James Greenhalgh Oct. 7, 2015, 3:09 p.m. UTC | #3
On Tue, Sep 15, 2015 at 05:25:25PM +0100, Christophe Lyon wrote:
> This patch re-implements vtbl[34] and vtbx4 AdvSIMD intrinsics using
> existing builtins, and fixes the behaviour on aarch64_be.
> 
> Tested on aarch64_be-none-elf and aarch64-none-elf using the Foundation Model.
> 
> OK?

Hi Christophe,

Sorry for the delay getting back to you, comments below.

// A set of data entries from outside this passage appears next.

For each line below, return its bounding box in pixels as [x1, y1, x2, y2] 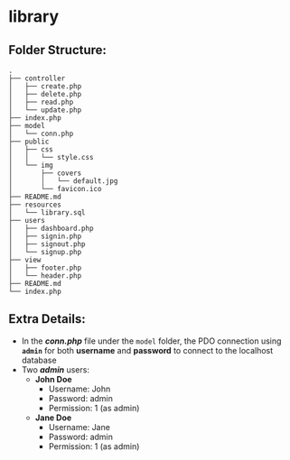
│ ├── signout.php [8, 240, 87, 249]
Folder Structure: [8, 42, 108, 58]
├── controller [8, 74, 66, 83]
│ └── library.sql [8, 208, 87, 217]
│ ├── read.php [8, 97, 74, 106]
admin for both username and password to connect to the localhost [21, 345, 274, 355]
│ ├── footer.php [8, 263, 82, 272]
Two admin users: [21, 363, 89, 375]
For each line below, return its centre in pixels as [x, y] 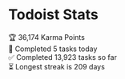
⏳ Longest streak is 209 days [57, 66]
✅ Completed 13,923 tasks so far [63, 57]
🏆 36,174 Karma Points [47, 37]
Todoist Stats [53, 15]
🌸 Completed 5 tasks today [53, 49]
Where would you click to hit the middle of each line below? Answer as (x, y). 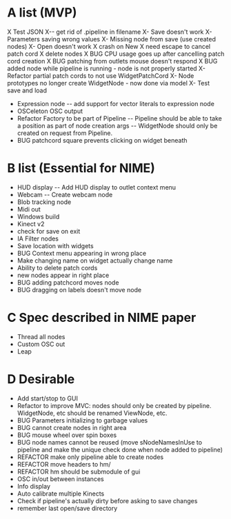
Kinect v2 (31, 224)
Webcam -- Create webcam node (65, 194)
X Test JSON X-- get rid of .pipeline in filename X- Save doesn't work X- (110, 32)
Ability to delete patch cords (57, 267)
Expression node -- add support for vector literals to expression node (116, 103)
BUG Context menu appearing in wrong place (82, 253)
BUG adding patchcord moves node (68, 282)
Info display (33, 486)
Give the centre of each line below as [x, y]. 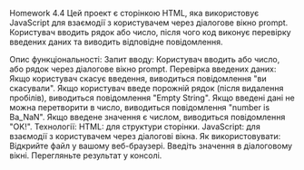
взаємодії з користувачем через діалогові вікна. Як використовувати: [145, 136]
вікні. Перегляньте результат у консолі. [86, 156]
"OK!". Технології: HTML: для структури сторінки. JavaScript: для [135, 127]
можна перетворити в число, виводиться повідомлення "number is [140, 107]
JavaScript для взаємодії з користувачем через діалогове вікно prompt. [149, 23]
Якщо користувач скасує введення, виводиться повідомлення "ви [138, 79]
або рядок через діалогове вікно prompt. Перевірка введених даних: [143, 69]
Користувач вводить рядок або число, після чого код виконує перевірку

> 2015-09-15  Christophe Lyon  <christophe.lyon@linaro.org>
> 
> 	* config/aarch64/aarch64-builtins.c
> 	(aarch64_types_tbl_qualifiers): New static data.
> 	(TYPES_TBL): Define.
> 	* config/aarch64/aarch64-simd-builtins.def: Update builtins
> 	tables.
> 	* config/aarch64/aarch64-simd.md (aarch64_tbl3v8qi): New.
> 	* config/aarch64/arm_neon.h (vtbl3_s8, vtbl3_u8, vtbl3_p8)
> 	(vtbl4_s8, vtbl4_u8, vtbl4_p8): Rewrite using builtin functions.
> 	(vtbx4_s8, vtbx4_u8, vtbx4_p8): Emulate behaviour using other
> 	intrinsics.
> 	* config/aarch64/iterators.md (V8Q): New.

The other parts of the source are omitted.